The Axe and the Throne (55 page)

Read The Axe and the Throne Online

Authors: M. D. Ireman

Keethro wasted no time. He sprinted as well, blinking his eyes free of grit. His target was the five-man crew that was closest to being ready to fire another arrow. Despite their extra members, they had neglected to light the tip of their projectile, and the less-impressive arrow was placed into the waiting machine, ready to be fired. Keethro let his final axe fly at the man responsible for aiming the wooden beast. The axe handle slammed the intended target on the top of the head, dazing him. The other men fought to fire the weapon, but with the semi-lucid man vying to do the same, they botched the attack, firing with the machine pointed at an awkward angle and missed completely. Keethro only had a moment to congratulate himself for achieving such a throw while half-blinded and running at full speed. He turned his attention to the next group of men who were trying to finish loading, but Titon was already on top of them as they fumbled with the heavy arrow.

Keethro jumped over the machine that last fired, and its crew scattered and ran—only to find that the giant doors behind them had been closed after the crazed warhorse had run back inside with rider still in tow. He grabbed the first man he could, who shrieked—not unlike a Dogman—as Keethro grappled with him to remove his helmet, then used it to cave in his head. Titon launched an assault on the other men and managed to grab two at once. With one in each hand, he raised them in the air by their throats, choking them until their windpipes caved. Keethro continued to give chase to the men one by one, still using the helmet to end them, while Titon had decided to use a giant dragon arrow as a spear.

The only ones screaming more loudly than the men they killed were those in the stands. The sound was like nothing Keethro had heard before, and knowing that it was in celebration of his victory felt not much different than when he was with a woman. To have gone from almost certain death—a death that was so eagerly anticipated and cheered for by a horde of bloodthirsty strangers—to winning the support of those very masses that had craved his humiliating defeat… It was something that even the thrill of victory in a battle against incredible odds simply could not compare.
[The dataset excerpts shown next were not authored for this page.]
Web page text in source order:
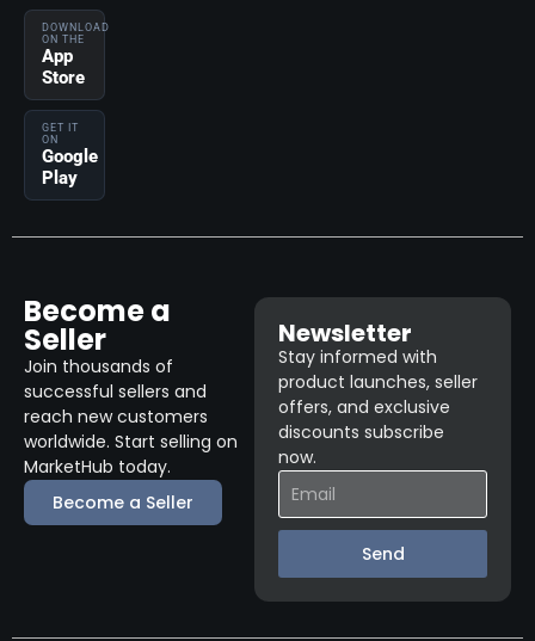
DOWNLOAD
ON THE
App
Store
GET IT
ON
Google
Play
Become a
Seller
Join thousands of
successful sellers and
reach new customers
worldwide. Start selling on
MarketHub today.
Become a Seller
Newsletter
Stay informed with
product launches, seller
offers, and exclusive
discounts subscribe
now.
Send
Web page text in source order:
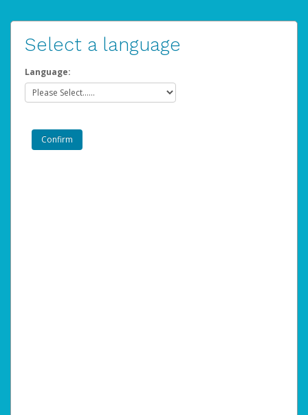
Select a language
Language:
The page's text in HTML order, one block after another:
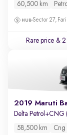
60,500 km
Sector 27,
Rare price & 2
2019 Maruti
Delta Petrol+CNG
58,500 km Cng
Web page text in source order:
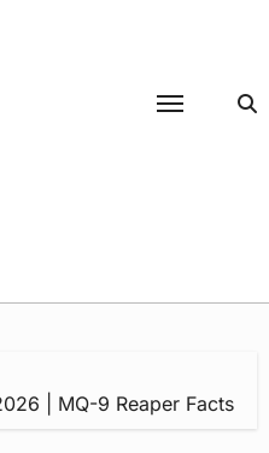
| MQ-9 Reaper Facts
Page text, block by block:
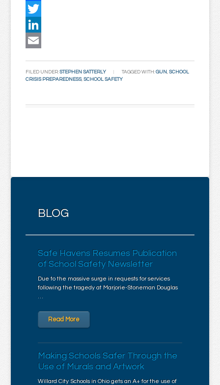
Facebook
Twitter
LinkedIn
FILED UNDER:STEPHEN SATTERLY TAGGED WITH:GUN,SCHOOL
CRISIS PREPAREDNESS,SCHOOL SAFETY
BLOG
Safe Havens Resumes Publication
of School Safety Newsletter
Due to the massive surge in requests for services
following the tragedy at Marjorie-Stoneman Douglas
…
Read More
Making Schools Safer Through the
Use of Murals and Artwork
Willard City Schools in Ohio gets an A+ for the use of
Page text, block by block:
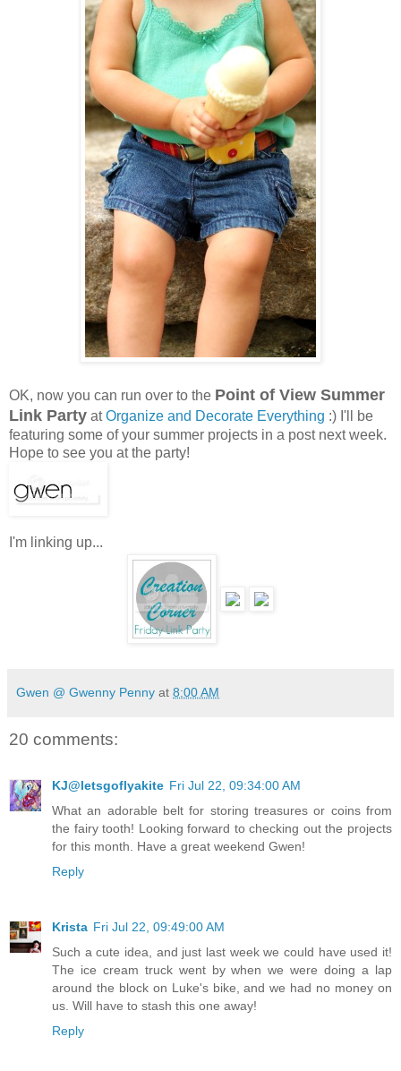
OK, now you can run over to the Point of View Summer
Link Party atOrganize and Decorate Everything :) I'll be
featuring some of your summer projects in a post next week.
Hope to see you at the party!
I'm linking up...
Gwen @ Gwenny Penny at 8:00 AM
20 comments:
KJ@letsgoflyakite Fri Jul 22, 09:34:00 AM
What an adorable belt for storing treasures or coins from
the fairy tooth! Looking forward to checking out the projects
for this month. Have a great weekend Gwen!
Reply
Krista Fri Jul 22, 09:49:00 AM
Such a cute idea, and just last week we could have used it!
The ice cream truck went by when we were doing a lap
around the block on Luke's bike, and we had no money on
us. Will have to stash this one away!
Reply
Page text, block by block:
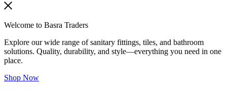
Welcome to Basra Traders
Explore our wide range of sanitary fittings, tiles, and bathroom
solutions. Quality, durability, and style—everything you need in one
place.
Shop Now
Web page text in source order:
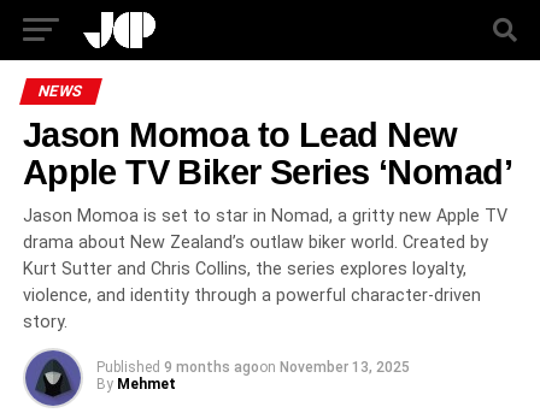
NEWS
Jason Momoa to Lead New
Apple TV Biker Series ‘Nomad’
Jason Momoa is set to star in Nomad, a gritty new Apple TV
drama about New Zealand’s outlaw biker world. Created by
Kurt Sutter and Chris Collins, the series explores loyalty,
violence, and identity through a powerful character-driven
story.
Published 9 months agoon November 13, 2025
By Mehmet
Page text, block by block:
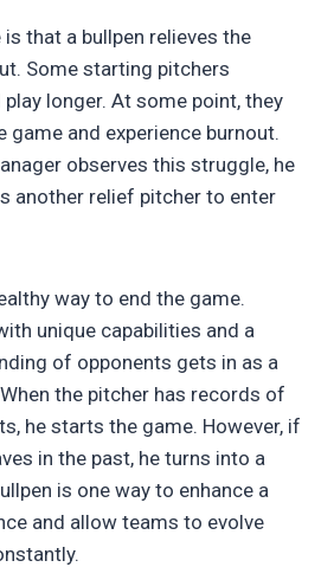
that a bullpen relieves the
Some starting pitchers
longer. At some point, they
game and experience burnout.
observes this struggle, he
another relief pitcher to enter
way to end the game.
unique capabilities and a
of opponents gets in as a
the pitcher has records of
he starts the game. However, if
in the past, he turns into a
is one way to enhance a
and allow teams to evolve
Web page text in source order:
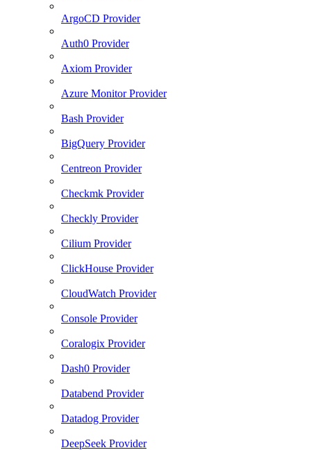
ArgoCD Provider
Auth0 Provider
Axiom Provider
Azure Monitor Provider
Bash Provider
BigQuery Provider
Centreon Provider
Checkmk Provider
Checkly Provider
Cilium Provider
ClickHouse Provider
CloudWatch Provider
Console Provider
Coralogix Provider
Dash0 Provider
Databend Provider
Datadog Provider
DeepSeek Provider
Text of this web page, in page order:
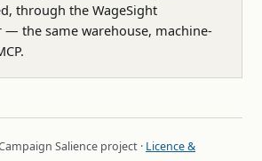
through the WageSight
the same warehouse, machine-
Salience project · Licence &
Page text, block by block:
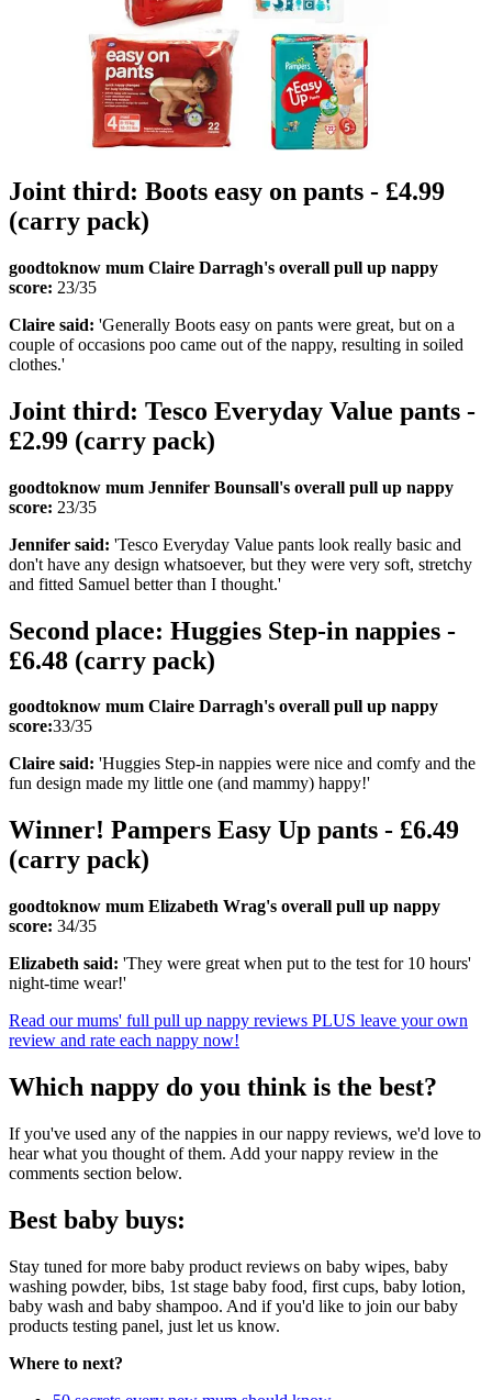
Joint third: Boots easy on pants - £4.99
(carry pack)
goodtoknow mum Claire Darragh's overall pull up nappy
score: 23/35
Claire said: 'Generally Boots easy on pants were great, but on a
couple of occasions poo came out of the nappy, resulting in soiled
clothes.'
Joint third: Tesco Everyday Value pants -
£2.99 (carry pack)
goodtoknow mum Jennifer Bounsall's overall pull up nappy
score: 23/35
Jennifer said: 'Tesco Everyday Value pants look really basic and
don't have any design whatsoever, but they were very soft, stretchy
and fitted Samuel better than I thought.'
Second place: Huggies Step-in nappies -
£6.48 (carry pack)
goodtoknow mum Claire Darragh's overall pull up nappy
score:33/35
Claire said: 'Huggies Step-in nappies were nice and comfy and the
fun design made my little one (and mammy) happy!'
Winner! Pampers Easy Up pants - £6.49
(carry pack)
goodtoknow mum Elizabeth Wrag's overall pull up nappy
score: 34/35
Elizabeth said: 'They were great when put to the test for 10 hours'
night-time wear!'
Read our mums' full pull up nappy reviews PLUS leave your own
review and rate each nappy now!
Which nappy do you think is the best?
If you've used any of the nappies in our nappy reviews, we'd love to
hear what you thought of them. Add your nappy review in the
comments section below.
Best baby buys:
Stay tuned for more baby product reviews on baby wipes, baby
washing powder, bibs, 1st stage baby food, first cups, baby lotion,
baby wash and baby shampoo. And if you'd like to join our baby
products testing panel, just let us know.
Where to next?
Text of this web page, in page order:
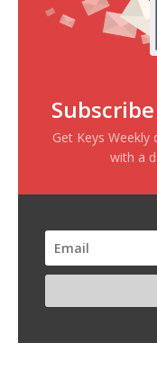
Get Keys
with a

Three men had managed to escape the lower ground between the dragons and the doors and ran to midfield. Keethro expected them to arm themselves with the weapons that had been dropped, but they did no such thing. They merely continued to run, and Keethro spat in the dirt in disgust. “Titon,” he called. “Over here.”

Titon finished his kill by cranking the neck of a man under his arm so savagely that his head would have surely come off if not for the unbroken skin. He came to Keethro and appeared delighted when he saw what he had in mind.

“I watched them do it. You arm it like this.” Keethro demonstrated on one of the machines and Titon quickly followed suit on another. The spearmen on the other side of the field must have remained, not allowing the dragons' keepers to escape into the safety of the lower ground. It took Keethro and Titon some time to impale all three men—eight shots in total—and it was as enjoyable for them as it must have been for the onlookers who celebrated each success.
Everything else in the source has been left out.